当前位置:网站首页>Second hand housing data analysis and prediction system
Second hand housing data analysis and prediction system
2022-07-02 19:59:00 【Data analysis cases】
author | leo
With the progress of science and technology , Information has become an important element to promote the development of science and Technology . Through the analysis of massive data, we can better serve the future production and life , And can adjust the strategy in time , Save against a rainy day .
Today we show you a comprehensive , Multi dimensional data analysis scenario —— Second hand housing data analysis and prediction system . The system comprehensively demonstrates the data acquisition in the process of data analysis , Data preprocessing , Data analysis , Visual presentation and generation of analysis results .
01 Data acquisition
There are two ways to obtain data : Reliable data channel procurement and Python Web crawler and other technical means .
Dataset Links :
link :
https://pan.baidu.com/s/1-rGGM6tuoDbxtaG9gV4B2w Extraction code : ftvk
Reptile implementation : Mainly through requests Kuhe xpath Data analysis technology to extract relevant field data .
02 Data loading
Integrate the above extracted information :
2.1 Import related python package
2.2 Load data
Data presentation :
Check the basic information of the data , This is a very important step in data analysis , You need to view the data type , Missing data, etc .
Observe through data , You can find Elevator( The elevator ) There is a serious lack of data in the field ,Size The maximum and minimum values in the field, that is, the size of the house, appear 1019 Square meters and 2 Square meters , According to common sense, it can be judged that there are abnormal values .
However, the lack of elevator fields may be caused by information not collected or uploaded , We can not deal with it for the time being . For the treatment of too large area , We'll see in the next analysis step .
03 Data analysis
3.1 Add the average house price field
This field shows the average price per square meter of houses in a certain area , It can provide more basis for the next data analysis .
Through the above data , You can find ID Fields are meaningless for analysis , Extract key fields by rearranging column names , The unit price of the house is the total price / The number of square meters can be calculated .
3.2 Regional feature analysis
Regional features mainly use pandas in groupby Methods classify regions , Then calculate the summary information of total price and unit price in different regions , Finally through Seaborn The histogram and box diagram of the library are visualized and the final conclusion is drawn .
Visual code :
Final output graphics :
Summary of analysis results :
a. Average price of second-hand house ( Every square meter ): The city with the highest average price is Xicheng District ,11 ten thousand / Square meters , The main reason is that Xicheng District is the most prosperous area in Beijing , At the same time, it is the concentration of key middle schools , Therefore, the highest house price is more reasonable ; The area with the second highest average price is Dongcheng District ,10 ten thousand / Square meters , Haidian District 8.5 ten thousand / Square meters , The remaining areas are lower than 8 ten thousand / Square meters .

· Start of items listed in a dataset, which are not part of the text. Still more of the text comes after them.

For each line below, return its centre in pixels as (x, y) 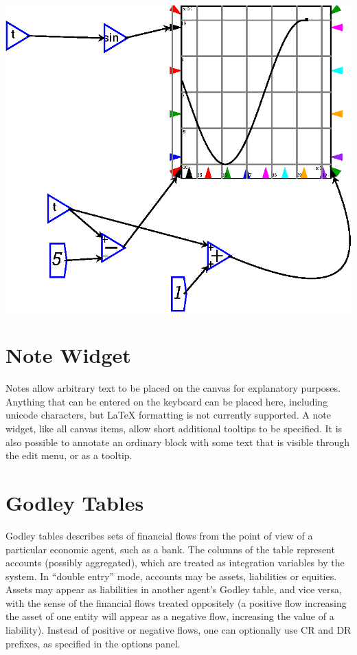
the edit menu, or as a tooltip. (69, 455)
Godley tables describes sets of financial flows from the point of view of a (159, 535)
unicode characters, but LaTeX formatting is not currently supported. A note (168, 415)
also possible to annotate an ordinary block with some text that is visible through (178, 442)
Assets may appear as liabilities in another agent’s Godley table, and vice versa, (174, 589)
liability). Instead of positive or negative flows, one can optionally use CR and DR (178, 630)
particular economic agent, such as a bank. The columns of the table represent (170, 549)
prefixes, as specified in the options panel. (93, 643)
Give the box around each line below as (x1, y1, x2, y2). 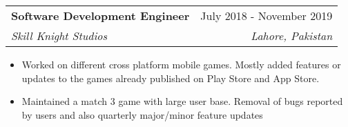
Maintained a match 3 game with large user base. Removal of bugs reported (21, 94, 343, 108)
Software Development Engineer (11, 8, 190, 23)
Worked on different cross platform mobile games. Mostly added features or (21, 57, 341, 71)
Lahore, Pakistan (251, 28, 333, 43)
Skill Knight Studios (11, 28, 108, 43)
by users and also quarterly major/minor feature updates (21, 107, 263, 121)
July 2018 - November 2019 (200, 8, 333, 23)
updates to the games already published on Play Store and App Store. (21, 70, 320, 85)
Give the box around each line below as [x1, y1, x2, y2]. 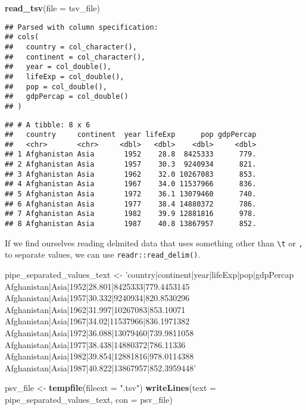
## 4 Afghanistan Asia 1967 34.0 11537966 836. [5, 180, 257, 189]
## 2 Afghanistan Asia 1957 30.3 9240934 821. [5, 160, 257, 169]
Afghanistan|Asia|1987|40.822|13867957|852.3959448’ [5, 361, 196, 374]
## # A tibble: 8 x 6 [5, 120, 90, 129]
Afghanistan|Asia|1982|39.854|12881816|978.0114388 [5, 350, 194, 362]
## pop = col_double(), [5, 82, 107, 91]
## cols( [5, 33, 39, 42]
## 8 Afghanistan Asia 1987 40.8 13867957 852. [5, 220, 257, 229]

b. Number of second-hand houses : The areas with a large number are Haidian District and Chaoyang District , All close to 3000 set , Fengtai District followed .

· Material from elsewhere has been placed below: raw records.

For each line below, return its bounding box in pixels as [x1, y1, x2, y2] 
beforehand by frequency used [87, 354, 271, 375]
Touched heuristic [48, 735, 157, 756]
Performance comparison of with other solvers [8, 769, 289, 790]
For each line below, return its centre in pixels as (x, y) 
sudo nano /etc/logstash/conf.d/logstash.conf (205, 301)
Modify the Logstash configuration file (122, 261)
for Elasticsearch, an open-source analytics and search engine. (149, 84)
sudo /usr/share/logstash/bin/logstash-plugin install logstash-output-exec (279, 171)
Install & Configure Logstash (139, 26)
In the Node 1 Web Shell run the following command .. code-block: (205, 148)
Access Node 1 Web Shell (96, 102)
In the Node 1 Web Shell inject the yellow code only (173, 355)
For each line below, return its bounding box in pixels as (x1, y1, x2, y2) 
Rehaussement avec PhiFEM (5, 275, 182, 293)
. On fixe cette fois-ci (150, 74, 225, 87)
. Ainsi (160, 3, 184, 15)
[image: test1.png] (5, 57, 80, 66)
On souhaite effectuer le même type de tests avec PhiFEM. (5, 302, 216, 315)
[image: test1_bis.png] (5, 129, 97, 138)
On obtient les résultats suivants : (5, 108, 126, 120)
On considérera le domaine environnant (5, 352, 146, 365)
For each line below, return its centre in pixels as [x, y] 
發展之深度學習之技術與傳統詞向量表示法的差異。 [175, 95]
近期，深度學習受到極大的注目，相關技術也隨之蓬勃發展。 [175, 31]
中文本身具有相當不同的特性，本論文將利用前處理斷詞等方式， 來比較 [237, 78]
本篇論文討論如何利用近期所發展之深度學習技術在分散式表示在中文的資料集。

c. Total price distribution of second-hand houses : Through the box diagram , It can be seen that the median housing prices in various regions are mainly concentrated in 1000 All of the following , The dispersion is relatively high , The highest discrete value in Xicheng District reaches 6000 ten thousand , It shows that the total price data distribution of second-hand housing is not ideal .

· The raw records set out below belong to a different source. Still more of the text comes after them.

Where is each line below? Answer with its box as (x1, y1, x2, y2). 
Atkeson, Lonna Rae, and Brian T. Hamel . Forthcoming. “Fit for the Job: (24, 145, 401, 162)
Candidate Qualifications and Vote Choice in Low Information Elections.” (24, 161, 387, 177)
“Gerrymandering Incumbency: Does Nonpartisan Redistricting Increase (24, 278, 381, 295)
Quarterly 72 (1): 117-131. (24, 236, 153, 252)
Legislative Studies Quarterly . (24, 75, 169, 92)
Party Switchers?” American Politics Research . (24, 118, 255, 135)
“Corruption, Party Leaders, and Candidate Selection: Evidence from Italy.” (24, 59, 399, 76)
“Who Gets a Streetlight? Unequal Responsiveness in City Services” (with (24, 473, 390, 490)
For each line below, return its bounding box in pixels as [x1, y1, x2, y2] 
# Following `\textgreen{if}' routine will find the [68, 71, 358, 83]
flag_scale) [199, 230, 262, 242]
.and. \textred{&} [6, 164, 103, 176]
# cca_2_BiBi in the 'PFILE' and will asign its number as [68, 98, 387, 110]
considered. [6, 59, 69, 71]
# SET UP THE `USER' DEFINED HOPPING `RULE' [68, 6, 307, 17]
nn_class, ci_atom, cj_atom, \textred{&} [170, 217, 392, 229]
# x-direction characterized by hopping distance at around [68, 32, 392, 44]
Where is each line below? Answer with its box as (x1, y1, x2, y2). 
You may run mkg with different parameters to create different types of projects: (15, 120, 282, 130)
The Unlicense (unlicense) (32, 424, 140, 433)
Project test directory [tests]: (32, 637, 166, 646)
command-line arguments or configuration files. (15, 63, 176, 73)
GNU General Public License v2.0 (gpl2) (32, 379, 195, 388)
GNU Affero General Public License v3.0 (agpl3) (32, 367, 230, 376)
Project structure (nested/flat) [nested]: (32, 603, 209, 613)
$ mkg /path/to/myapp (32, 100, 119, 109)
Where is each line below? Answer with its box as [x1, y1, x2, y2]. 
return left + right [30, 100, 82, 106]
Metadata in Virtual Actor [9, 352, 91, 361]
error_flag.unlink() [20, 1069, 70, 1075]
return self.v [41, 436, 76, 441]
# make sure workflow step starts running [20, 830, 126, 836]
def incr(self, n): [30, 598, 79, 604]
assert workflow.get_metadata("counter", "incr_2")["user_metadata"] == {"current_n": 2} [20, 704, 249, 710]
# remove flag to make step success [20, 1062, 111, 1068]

3.3 Building area Size analysis
The distribution of house area is shown by histogram , Scatter chart to describe the correlation between house price and area .
Summary of analysis results :
Through the above visual diagram You can find , The size types of houses are mainly concentrated in 100 About square meters , The long tailing phenomenon in the box diagram shows that there are a small number of apartment types with large square meters , But the number is limited .
Through the correlation display of the scatter diagram , It is found that the relationship between house price and area is basically linear , This is more in line with the attempt , That is, the larger the area 、 The higher the house price .
Outliers analysis :
Filter through the above expression , Some areas are less than 10 Square meters, but the selling price is more than 1000 Ten thousand houses .
Compare the header data :
Compare the two data , It can be found that the data in the first result set has field dislocation , And check the house category , Houses with small square meters are mostly villas , It does not belong to the analysis of second-hand commercial housing , Therefore, such data can be deleted .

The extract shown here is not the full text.